- [Work instructions]
Gather every line from the entries below that includes "Python".
:: Records supplied
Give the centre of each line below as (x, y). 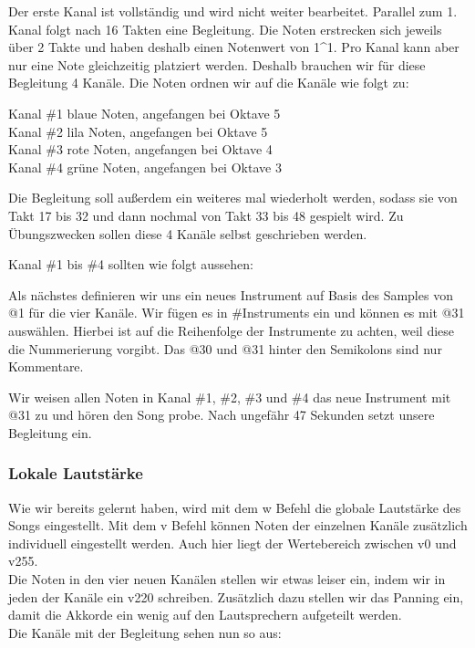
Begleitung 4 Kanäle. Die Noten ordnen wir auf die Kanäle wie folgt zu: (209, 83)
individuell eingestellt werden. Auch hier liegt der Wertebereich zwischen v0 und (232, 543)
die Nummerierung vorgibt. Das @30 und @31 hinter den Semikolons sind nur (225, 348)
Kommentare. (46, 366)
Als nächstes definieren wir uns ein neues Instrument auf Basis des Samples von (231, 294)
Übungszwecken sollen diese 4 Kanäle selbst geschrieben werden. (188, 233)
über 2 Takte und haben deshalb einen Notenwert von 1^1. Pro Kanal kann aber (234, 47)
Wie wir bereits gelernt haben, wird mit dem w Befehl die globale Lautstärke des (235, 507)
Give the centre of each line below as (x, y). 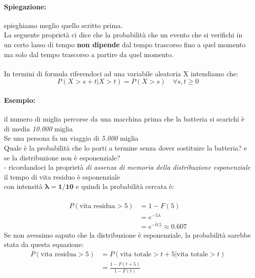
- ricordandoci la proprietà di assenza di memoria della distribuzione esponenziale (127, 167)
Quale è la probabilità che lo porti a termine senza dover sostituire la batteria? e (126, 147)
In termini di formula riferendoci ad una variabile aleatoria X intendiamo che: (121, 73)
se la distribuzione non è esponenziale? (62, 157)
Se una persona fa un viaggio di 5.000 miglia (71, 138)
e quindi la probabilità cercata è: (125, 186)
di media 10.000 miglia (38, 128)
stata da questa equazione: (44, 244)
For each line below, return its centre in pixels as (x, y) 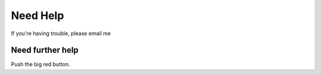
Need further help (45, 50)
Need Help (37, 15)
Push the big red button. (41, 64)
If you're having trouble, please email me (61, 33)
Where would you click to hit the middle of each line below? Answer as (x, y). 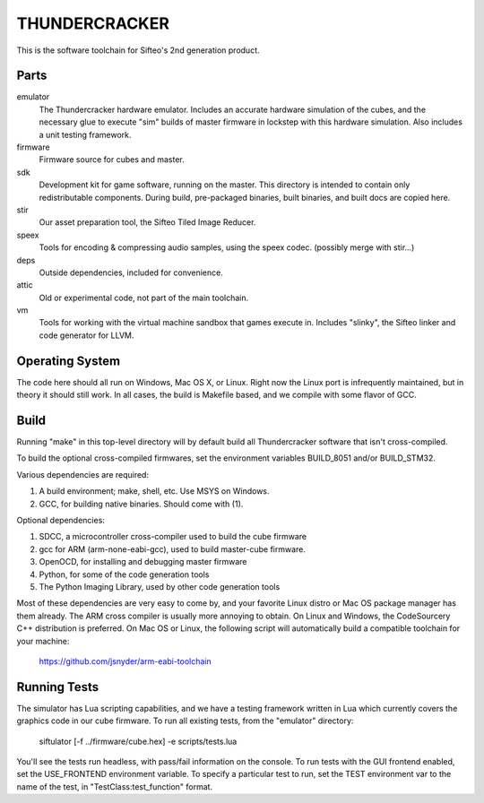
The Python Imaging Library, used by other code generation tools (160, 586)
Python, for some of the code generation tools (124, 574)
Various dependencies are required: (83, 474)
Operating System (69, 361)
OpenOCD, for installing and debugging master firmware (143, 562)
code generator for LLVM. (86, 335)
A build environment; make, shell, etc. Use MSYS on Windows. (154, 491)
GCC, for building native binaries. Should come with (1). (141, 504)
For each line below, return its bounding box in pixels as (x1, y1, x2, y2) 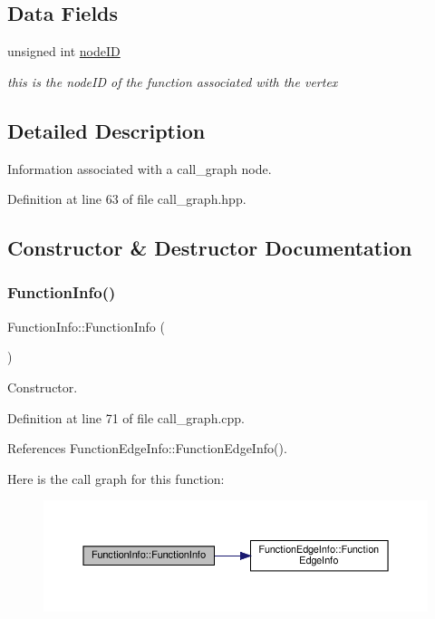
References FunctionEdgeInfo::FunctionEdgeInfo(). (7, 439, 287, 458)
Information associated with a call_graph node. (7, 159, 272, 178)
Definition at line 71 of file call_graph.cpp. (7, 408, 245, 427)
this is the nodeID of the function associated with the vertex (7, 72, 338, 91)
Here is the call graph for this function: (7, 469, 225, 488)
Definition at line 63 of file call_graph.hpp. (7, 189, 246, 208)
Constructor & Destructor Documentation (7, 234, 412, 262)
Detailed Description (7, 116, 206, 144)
::::
- [Response]
The Python Imaging Library, used by other code generation tools (160, 586)
Python, for some of the code generation tools (124, 574)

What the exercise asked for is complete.